## INPUT FOR THIS TASK
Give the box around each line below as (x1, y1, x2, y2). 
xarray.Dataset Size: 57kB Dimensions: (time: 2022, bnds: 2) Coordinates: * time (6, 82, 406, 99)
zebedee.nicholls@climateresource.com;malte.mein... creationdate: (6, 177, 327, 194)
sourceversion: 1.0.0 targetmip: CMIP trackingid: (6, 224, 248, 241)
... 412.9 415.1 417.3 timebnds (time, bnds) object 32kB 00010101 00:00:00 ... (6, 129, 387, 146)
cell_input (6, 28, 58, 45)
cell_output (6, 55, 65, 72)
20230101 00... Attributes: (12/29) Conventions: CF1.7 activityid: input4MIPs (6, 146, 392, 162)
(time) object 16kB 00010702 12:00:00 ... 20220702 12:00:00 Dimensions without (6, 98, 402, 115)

* * *

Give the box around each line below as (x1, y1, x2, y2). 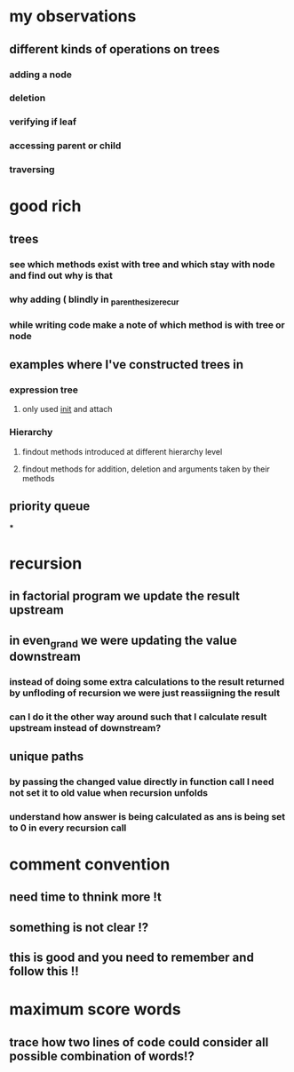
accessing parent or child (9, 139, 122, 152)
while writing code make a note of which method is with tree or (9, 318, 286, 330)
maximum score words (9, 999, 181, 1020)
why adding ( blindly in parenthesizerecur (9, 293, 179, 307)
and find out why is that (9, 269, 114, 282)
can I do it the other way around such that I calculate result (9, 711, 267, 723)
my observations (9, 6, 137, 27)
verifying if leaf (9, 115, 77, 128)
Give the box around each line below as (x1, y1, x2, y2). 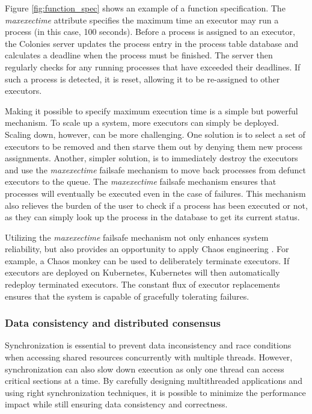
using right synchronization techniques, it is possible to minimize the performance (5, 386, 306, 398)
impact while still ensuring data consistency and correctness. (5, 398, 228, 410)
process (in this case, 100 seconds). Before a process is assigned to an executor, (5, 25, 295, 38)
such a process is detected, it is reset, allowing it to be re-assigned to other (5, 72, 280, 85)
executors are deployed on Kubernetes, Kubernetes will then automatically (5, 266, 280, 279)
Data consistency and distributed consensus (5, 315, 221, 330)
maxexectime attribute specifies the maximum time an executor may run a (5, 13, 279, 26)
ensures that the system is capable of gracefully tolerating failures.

---

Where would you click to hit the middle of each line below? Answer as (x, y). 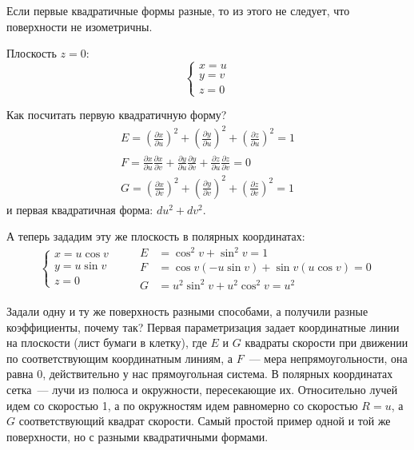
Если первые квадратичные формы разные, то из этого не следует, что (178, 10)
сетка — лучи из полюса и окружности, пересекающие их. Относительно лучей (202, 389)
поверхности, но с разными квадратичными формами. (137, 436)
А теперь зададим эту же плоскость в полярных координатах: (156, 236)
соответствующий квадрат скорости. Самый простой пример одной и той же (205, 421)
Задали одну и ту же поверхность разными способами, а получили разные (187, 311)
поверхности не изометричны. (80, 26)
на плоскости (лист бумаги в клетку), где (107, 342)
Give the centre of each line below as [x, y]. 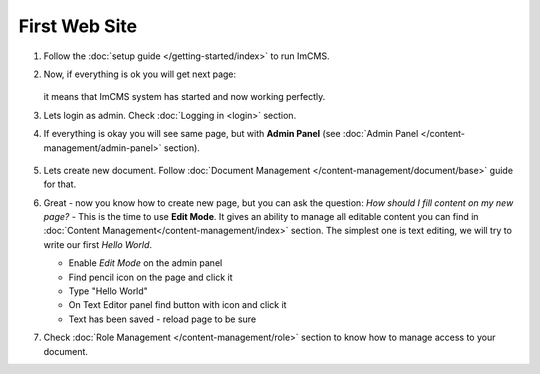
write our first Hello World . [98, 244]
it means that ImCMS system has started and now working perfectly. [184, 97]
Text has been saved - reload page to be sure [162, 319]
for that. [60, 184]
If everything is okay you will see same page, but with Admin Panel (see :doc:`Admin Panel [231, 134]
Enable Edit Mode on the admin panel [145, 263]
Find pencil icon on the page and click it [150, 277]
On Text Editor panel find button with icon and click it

## WHAT IS EXPECTED
Scan the entries above for the line containing "write our first Hello World . [98, 244]", and copy it and all lines after it exactly, down to and including the line containing "Enable Edit Mode".

## EXERCISE SOLUTION
write our first Hello World . [98, 244]
it means that ImCMS system has started and now working perfectly. [184, 97]
Text has been saved - reload page to be sure [162, 319]
for that. [60, 184]
If everything is okay you will see same page, but with Admin Panel (see :doc:`Admin Panel [231, 134]
Enable Edit Mode on the admin panel [145, 263]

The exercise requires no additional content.